NCAE urges caution on school reopening
The North Carolina Association of Educators sent a letter Wednesday to Democratic Gov. Roy Cooper asking him to “take immediate and significant executive action to again curb community spread of this virus until such time that infection rates are again under control.” But the letter doesn’t specify what action it wants him to take.

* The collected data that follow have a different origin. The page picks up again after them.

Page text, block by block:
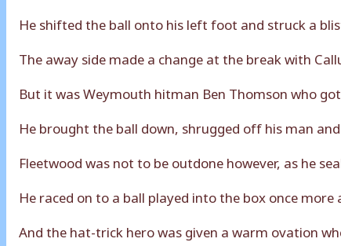
He shifted the ball onto his left foot and struck a
The away side made a change at the break with
But it was Weymouth hitman Ben Thomson who
He brought the ball down, shrugged off his man
Fleetwood was not to be outdone however, as he
He raced on to a ball played into the box once
And the hat-trick hero was given a warm ovation
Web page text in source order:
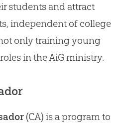
students and attract
independent of college
only training young
in the AiG ministry.
(CA) is a program to
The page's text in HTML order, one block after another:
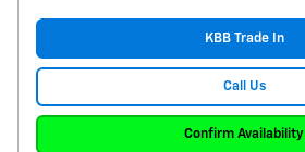
KBB Trade In
Call Us
Confirm Availability
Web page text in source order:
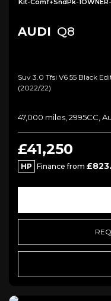
Kit-Comf+SndPk-
AUDI Q8
Suv 3.0 Tfsi V6 55 Black
(2022/22)
47,000 miles, 2995CC,
£41,250
HP Finance from
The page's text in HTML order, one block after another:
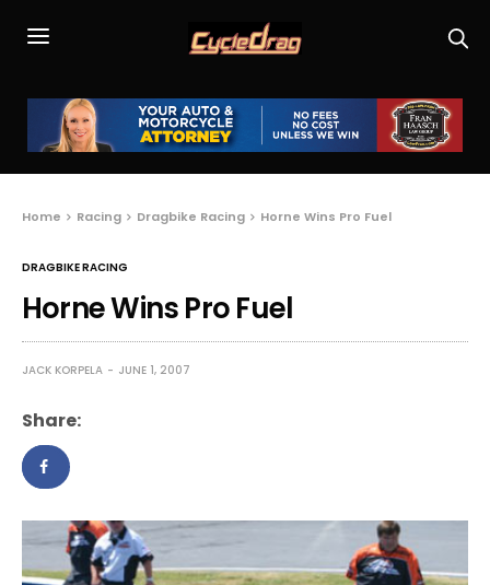
Home Racing Dragbike Racing Horne Wins Pro Fuel
DRAGBIKE RACING
Horne Wins Pro Fuel
JACK KORPELA JUNE 1, 2007
Share:

In Wake County, the local NCAE chapter urged the school board not to resume in-person instruction until either school employees are vaccinated for COVID-19 or the county’s two-week rolling average for positive cases drops below 5%.
“No one on this board is discounting the need for students to be in person,” said board member Christine Kushner. “None of our teachers are. But safety and health have to come first.”
It’s unclear when school employees will be vaccinated. New state vaccination guidelines announced on Thursday will put people ages 65 to 74 ahead of frontline essential workers like school employees, the News & Observer reported.
A repeated theme at Thursday’s board meeting is that the state needs to get vaccines into the hands of school employees as soon as possible.
Reaction mixed to school pause
Some school employees took to social media on Thursday to thank the board for delaying the return to in-person classes.
“And now I can breathe,” Lauren Hadley Mann, an art teacher at Underwood Elementary School in Raleigh, tweeted Thursday. “Thank you WCPSS board for listening to your staff and keeping our community, students, and families safe.
But some parents were just as vocal in condemning the board’s decision to not send students back to school.
“@WCPSS you are failing our children,” Brian Maglione, a parent, tweeted Thursday. “How can others figure this out and you can’t? Words can’t express what you have done to our children.”
Some of the anger comes from parents who need to arrange last-minute childcare arrangements due to the switch.
Ryan McAward, a parent, thanked Carter and Cash for voting to keep students in-person. He tweeted that students need to be back as soon as possible.
“Sick to my stomach every day that I watch my 4-year-old with an IEP cry during virtual learning — begging to ride the bus and see his teachers in person,” McAward tweeted.